→ **ASSIGNMENT**
Everything from the first line of the data below through the line that contains "Complete the verification" should be written out exactly, please, and nothing more; the pictures stay out.

--*--

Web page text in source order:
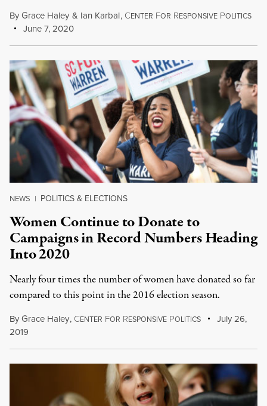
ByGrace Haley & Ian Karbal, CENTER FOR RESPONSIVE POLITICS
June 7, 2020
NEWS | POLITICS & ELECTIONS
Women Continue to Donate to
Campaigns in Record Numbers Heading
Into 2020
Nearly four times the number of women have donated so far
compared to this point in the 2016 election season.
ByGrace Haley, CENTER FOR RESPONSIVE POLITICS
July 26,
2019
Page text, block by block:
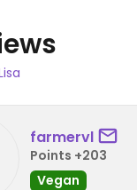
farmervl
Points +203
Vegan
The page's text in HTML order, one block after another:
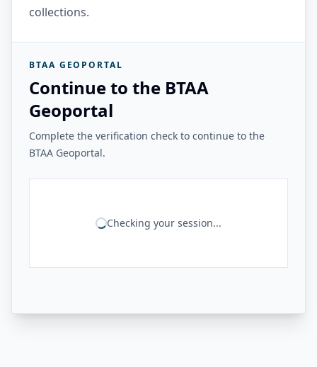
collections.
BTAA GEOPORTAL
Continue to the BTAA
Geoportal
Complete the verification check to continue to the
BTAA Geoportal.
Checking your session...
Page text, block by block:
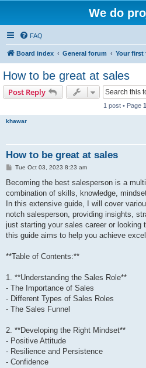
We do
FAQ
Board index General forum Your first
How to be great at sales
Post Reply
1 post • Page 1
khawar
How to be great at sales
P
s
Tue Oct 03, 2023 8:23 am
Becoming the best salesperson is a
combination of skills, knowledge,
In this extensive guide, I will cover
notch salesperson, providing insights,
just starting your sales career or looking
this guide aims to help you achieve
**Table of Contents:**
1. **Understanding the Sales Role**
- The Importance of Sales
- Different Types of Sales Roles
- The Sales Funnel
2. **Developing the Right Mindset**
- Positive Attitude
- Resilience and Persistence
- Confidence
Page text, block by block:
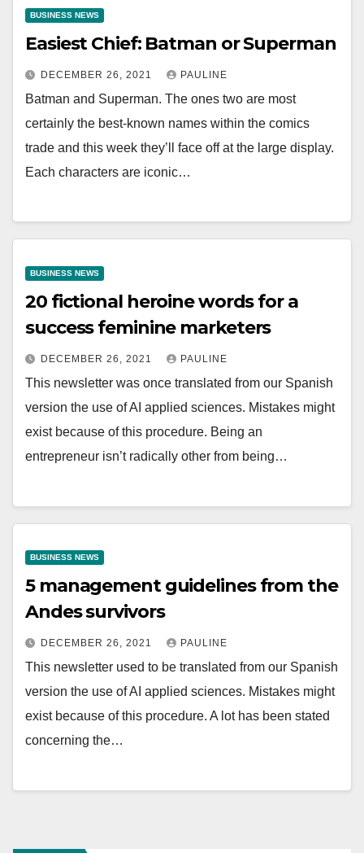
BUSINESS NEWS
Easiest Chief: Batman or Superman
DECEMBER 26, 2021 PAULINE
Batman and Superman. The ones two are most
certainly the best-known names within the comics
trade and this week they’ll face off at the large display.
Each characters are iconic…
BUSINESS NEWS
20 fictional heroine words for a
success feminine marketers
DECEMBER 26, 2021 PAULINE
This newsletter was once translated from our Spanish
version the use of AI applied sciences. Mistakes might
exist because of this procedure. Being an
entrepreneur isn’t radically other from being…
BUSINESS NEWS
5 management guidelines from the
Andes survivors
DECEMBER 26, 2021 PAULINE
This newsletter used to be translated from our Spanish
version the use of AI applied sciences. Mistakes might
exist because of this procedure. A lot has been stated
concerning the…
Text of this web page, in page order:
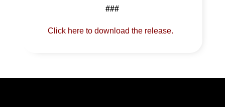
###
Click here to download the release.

--*--

→ **PROBLEM SOLUTION**
Web page text in source order:
ByGrace Haley & Ian Karbal, CENTER FOR RESPONSIVE POLITICS
June 7, 2020
NEWS | POLITICS & ELECTIONS
Women Continue to Donate to
Campaigns in Record Numbers Heading
Into 2020
Nearly four times the number of women have donated so far
compared to this point in the 2016 election season.
ByGrace Haley, CENTER FOR RESPONSIVE POLITICS
July 26,
2019
Page text, block by block:
farmervl
Points +203
Vegan
The page's text in HTML order, one block after another:
collections.
BTAA GEOPORTAL
Continue to the BTAA
Geoportal
Complete the verification check to continue to the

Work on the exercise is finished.